Театральный режиссер, умер в 2012 году в возрасте 80 лет.
Я очень зависим. В первую очередь от своих амбиций.
В детстве, в пионерском лагере, меня упрекали в «неколлективности». В молодости — в неврастении, упадничестве, «есенинщине». Я не хочу исповедоваться, но у меня действительно тяжелый характер. Со мной очень трудно артистам бывает.
Cвои первые спектакли я ставил под столом во время войны, в 42-43-м годах. Во время бомбежки я залезал под стол и что-то там представлял.
Для меня божество — человеческий гений, талант, даже творческая злость.
В театре людям совершенно нормальным, холодным и рациональным делать нечего. Театр в этом смысле дом не вполне правильных или ординарных людей. Что такое в конечном счете талант в любом искусстве или в науке? Это отклонение от нормы. Отклонение, которое дает возможность взглянуть на самые обыденные вещи пронзительно, резко, остро и неожиданно. Я думаю, что театр — это предсмертное счастье.
Пусть будет недостаточность. Это лучше, чем перебор.
Я застал конец театральной эпохи, когда Станиславский стал единой, как и социализм, театральной системой. Однопартийной системой в театре. Было методологически преступно искать в театре интонацию. У нашего поколения Станиславский вызывал неосознанный и несформулированный внутренний протест.
В природе русского человека — работать на грани инфаркта. И в этом, по-моему, кроется одно из отличий русского театра от западного.
Русский театр, на мой взгляд, глубже, интереснее западного, может быть, потому, что русский актер не может позволить себе этакий «финт ушами» в тот момент, когда нужно идти на полную гибель всерьез.
Бояться и опасаться следует финансового успеха в искусстве, думать, что это и есть признание. Как только он становится мерилом ремесла, художник погибает.
Работать хочется для себе подобных, хотя страшит бессознательная адаптация к той аудитории, что окружает. Не то что приспосабливаешься — мимикрируешь.
Сегодня одна идеология сменилась другой: удавка идеологическая заменилась удавкой денежной.
И удавка, и пожизненный намордник, как говорил Сухово-Кобылин (русский философ и драматург Александр Сухово-Кобылин. — Прим. Esquire), могут еще вернуться. Снова введут идеологию, цензуру, ту армию чиновников, что сидит на шее у людей. Я говорю сейчас об армии идеологических работников — это те же пушкинские бесы, что вьются, кружат вокруг и никуда не деваются.
Библия сейчас опошлена. Так же, как церковь. Так же, как Чехов, к слову сказать. Чехов, который так боялся пошлости, стал сегодня разменной монетой, пропуском за границу: хочешь в гастрольную поездку на Запад — бери Чехова, собери компанию имен и ищи, с кем этот проект — не спектакль, а именно проект! — осуществлять.

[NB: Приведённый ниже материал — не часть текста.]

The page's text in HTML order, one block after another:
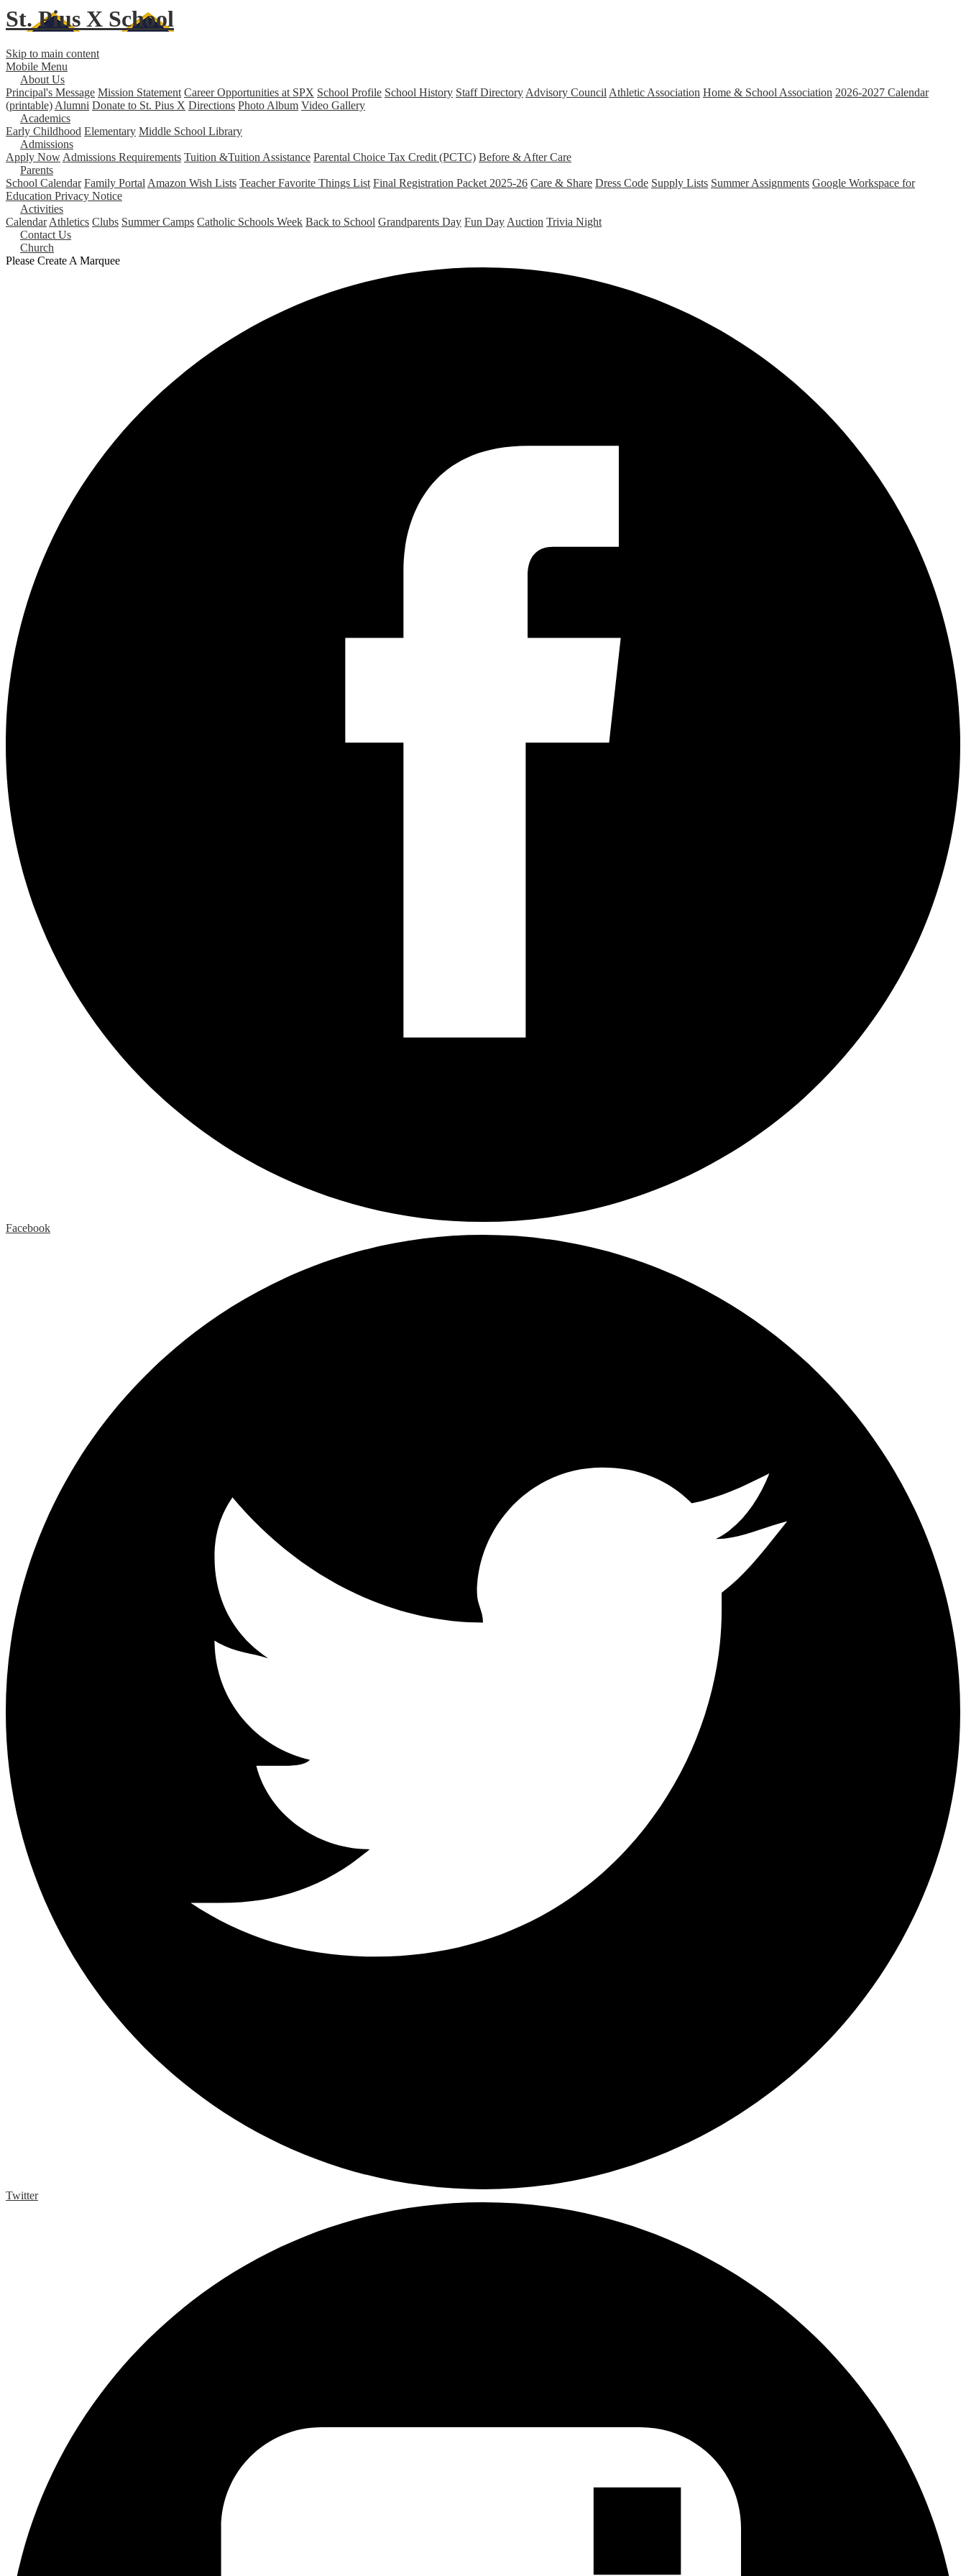
St. Pius X School
Skip to main content
Mobile Menu
About Us
Principal's Message Mission Statement Career Opportunities at SPX School Profile School History Staff DirectoryAdvisory CouncilAthletic Association Home & School Association 2026-2027 Calendar
(printable)Alumni Donate to St. Pius X Directions Photo Album Video Gallery
Academics
Early Childhood Elementary Middle School Library
Admissions
Apply NowAdmissions Requirements Tuition &Tuition Assistance Parental Choice Tax Credit (PCTC) Before & After Care
Parents
School Calendar Family PortalAmazon Wish Lists Teacher Favorite Things List Final Registration Packet 2025-26 Care & Share Dress Code Supply Lists Summer Assignments Google Workspace for
Education Privacy Notice
Activities
CalendarAthletics Clubs Summer Camps Catholic Schools Week Back to School Grandparents Day Fun DayAuction Trivia Night
Contact Us
Church
Please Create A Marquee
Facebook
Twitter

Высочайшая культура эротики, мне кажется, перешла сейчас черти во что. Мы потеряли ощущение женщины и мужчины. Думаем, что освободились, а на самом деле сами себя обворовали.
Свобода — это особая страсть. На нее надо иметь право, за нее надо бороться и страдать, как и за любовь.
И зло, и добро — в природе человека. И Освенцим тоже заложен в природе человека. Как и тяга к жестокости, к насилию.
Хочется, чтобы нищеты в театре не было. Художник не должен быть голодным.
К властям лучше, по-моему, вообще не ходить. Потом дороже обойдется, я убежден, что это хождение и умение приспособиться к власти откладывает какой-то отпечаток на личность.
Театр будет жить, как бы старательно его ни хоронили.
Мне раньше не давала покоя мысль о Страшном суде: где это увидеть? Как почувствовать? Хотелось через театр прикоснуться к этой теме. А потом я понял: вся наша жизнь и есть приготовление к Страшному суду, и лучше в это не вторгаться.
У меня есть одна мечта, боюсь, уже неосуществимая. Хочу научиться водить машину, маленькую, «Оку», и ездить на ней в глушь…
Мне хочется идти дальше вперед спиной к цели, глядя на то, что прожито, на то, что было до нас. «Пушки к бою едут задом, — писал Твардовский, — это надо понимать».